Он узнал. Но та, на похоронах сына, для которой жизнь кончилась, не видящая никого вокруг, и эта эффектная женщина — два разных человека.
— Я пришла сказать вам, что вы — мерзавец. И никогда — запомните это! — никогда вы не увидите своего внука.
Он все стоял с улыбкой гостеприимного женолюба, улыбка пристыла к лицу. Вошел Панчихин, выражение озабоченное, в руке — телеграмма: это Галина Тимофеевна, словно почувствовав что-то, нарочно запустила его в кабинет, чтобы испытанным способом избавить шефа от просительницы. И все дальнейшее говорилось при нем.
—…В огромном кабинете — маленький мерзавец, вот кто вы. Пусть ваши подчиненные знают об этом. Вы можете меня привлечь к суду за оскорбление, я этого хочу, я буду рада.
И спокойно вышла.
Панчихин преданно возмутился:
— Да это нельзя так оставлять. Узнать, кто такая, откуда! Спускать нельзя!
Евгений Степанович — у него почему-то горела одна щека, как от пощечины, — вяло отмахнулся:
— Очередная истеричка. Актриса. Бездарна, Господь Бог таланта не дал, приехала в Москву требовать. Как будто в моих возможностях наградить ее талантом… Не исключено, что состоит на учете в психиатрическом…
Возмущался Панчихин, еще больше возмущена была Галина Тимофеевна. Ужасно, что приходится иной раз терпеть, надо ограждать Евгения Степановича! Он нашел здесь и понимание, и общий язык, а в душе ворочался холодный камень, так что временами дыхание перехватывало: жива, отряхнулась, да еще как ожила, наверное, и любовник имеется, видно по ней, по женщине это сразу видно, а сын их, которого она отняла, — в земле.
Глава XVI
21 января, в знаменательный день, в новом здании МХАТа на Тверском бульваре должна была состояться премьера, из-за которой пошли все неприятности. По слухам, а слухи эти вскоре стали подтверждаться, крепнуть, и нарастало напряжение во всех звеньях цепи, на премьере должен присутствовать лично Леонид Ильич и соответственно все, кому по установившемуся протоколу полагается в таких случаях сопровождать, то есть все, все высшее руководство. Однако Евгению Степановичу приглашения не прислали, он несколько раз перепроверял, встревожась, — не прислали, хотя по рангу и по роду деятельности ему полагалось в такой день быть на премьере, в эпицентре события, все видеть и узнавать не задним числом, не из чьих-то пересказов, а непосредственно наблюдать реакцию, слышать, в каких словах и что выражено, улавливать тончайшие оттенки.
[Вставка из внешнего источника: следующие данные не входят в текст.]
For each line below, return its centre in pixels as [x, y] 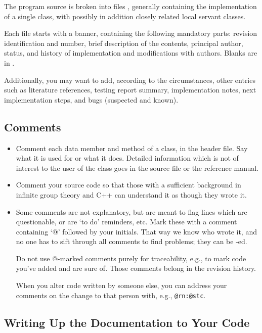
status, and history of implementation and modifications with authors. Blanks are [131, 53]
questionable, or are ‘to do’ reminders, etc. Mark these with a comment [126, 222]
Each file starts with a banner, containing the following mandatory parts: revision [131, 33]
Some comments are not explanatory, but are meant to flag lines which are [132, 211]
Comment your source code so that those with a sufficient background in [128, 185]
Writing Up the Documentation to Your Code [127, 322]
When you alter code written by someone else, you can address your [121, 285]
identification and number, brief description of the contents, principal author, [124, 43]
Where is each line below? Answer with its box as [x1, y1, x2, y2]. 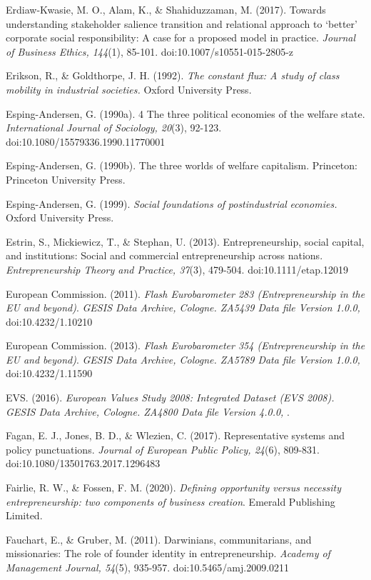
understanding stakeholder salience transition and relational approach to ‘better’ [6, 16, 357, 31]
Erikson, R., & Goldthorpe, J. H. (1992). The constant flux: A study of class [6, 68, 340, 83]
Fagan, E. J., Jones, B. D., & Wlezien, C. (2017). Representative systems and [6, 428, 345, 443]
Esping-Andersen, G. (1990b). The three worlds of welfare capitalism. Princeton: [6, 158, 357, 173]
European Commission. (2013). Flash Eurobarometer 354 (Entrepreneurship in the [6, 338, 365, 353]
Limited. [6, 508, 43, 523]
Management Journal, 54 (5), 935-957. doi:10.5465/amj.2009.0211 [6, 560, 290, 574]
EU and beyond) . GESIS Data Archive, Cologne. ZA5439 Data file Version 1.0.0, [6, 300, 360, 315]
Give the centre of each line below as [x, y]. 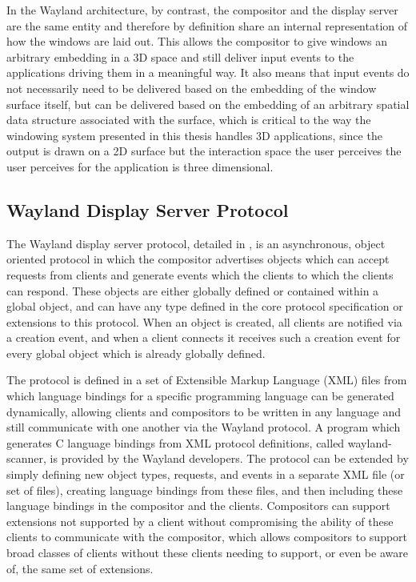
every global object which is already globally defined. [136, 353]
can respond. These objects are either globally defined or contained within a [193, 290]
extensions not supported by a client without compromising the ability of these [200, 521]
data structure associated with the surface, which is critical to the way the [189, 120]
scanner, [26, 458]
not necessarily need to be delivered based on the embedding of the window [192, 88]
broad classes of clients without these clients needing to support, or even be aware [207, 553]
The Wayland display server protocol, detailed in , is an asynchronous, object [196, 243]
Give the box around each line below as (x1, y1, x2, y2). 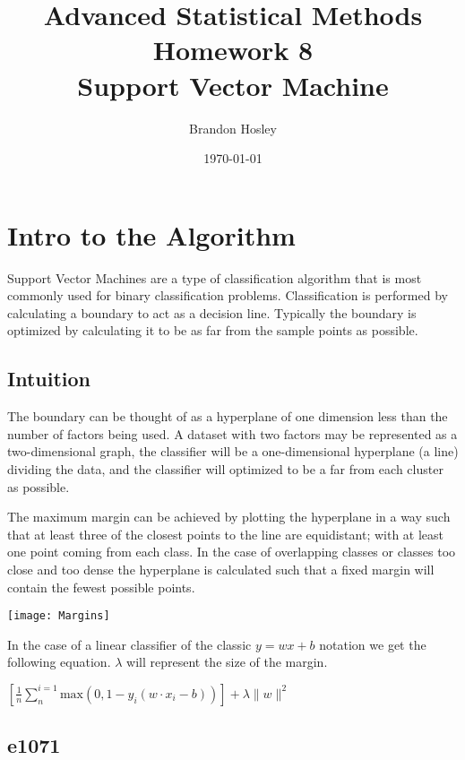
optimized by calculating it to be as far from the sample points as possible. (7, 321, 418, 340)
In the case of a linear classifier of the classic (7, 635, 252, 653)
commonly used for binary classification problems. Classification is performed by (7, 286, 448, 305)
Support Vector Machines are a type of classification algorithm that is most (7, 268, 422, 287)
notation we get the (319, 635, 426, 653)
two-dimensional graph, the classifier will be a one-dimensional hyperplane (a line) (7, 442, 459, 461)
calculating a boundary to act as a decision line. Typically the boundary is (7, 303, 417, 322)
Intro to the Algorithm (7, 216, 296, 253)
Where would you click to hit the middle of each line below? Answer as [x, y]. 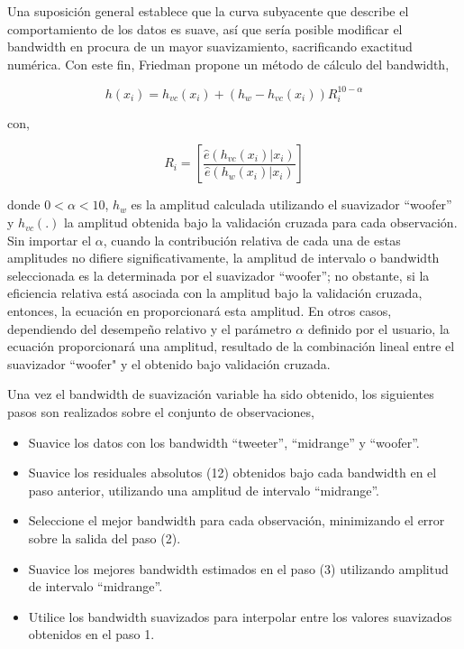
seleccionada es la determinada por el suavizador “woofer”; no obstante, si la [218, 275]
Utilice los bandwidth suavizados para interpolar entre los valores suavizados [240, 616]
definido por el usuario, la [378, 328]
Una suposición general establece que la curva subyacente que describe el [208, 11]
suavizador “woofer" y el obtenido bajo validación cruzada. [169, 363]
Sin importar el [50, 240]
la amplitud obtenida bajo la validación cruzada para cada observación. [260, 223]
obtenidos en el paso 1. [91, 634]
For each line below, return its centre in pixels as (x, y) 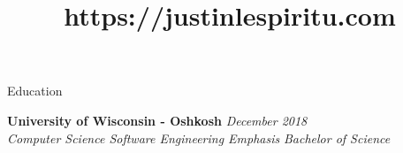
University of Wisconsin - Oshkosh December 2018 (157, 120)
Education (35, 91)
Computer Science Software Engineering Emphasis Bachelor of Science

А главное, все сразу становится известно: кто был зван, кто не приглашен, где, в каком ряду, за кем и перед кем сидел, — все, все узнается, и тут же смекают, все учитывается, и соответствующие делаются выводы. А завтра уже по-другому смотрят на тебя. Ты можешь быть в больших степенях и при больших звездах, но если и раз, и другой раз тебя обошли вниманием, не пригласили, тускнеть начинают твои звезды, меркнут, из настоящих превращаются в декоративные, и люди, которые недавно искали знакомства с тобой, почитали за честь, смотрят на тебя, как на больного, который обречен: все видят это, знают, а он один не догадывается. И сама собой образуется вокруг тебя пустота.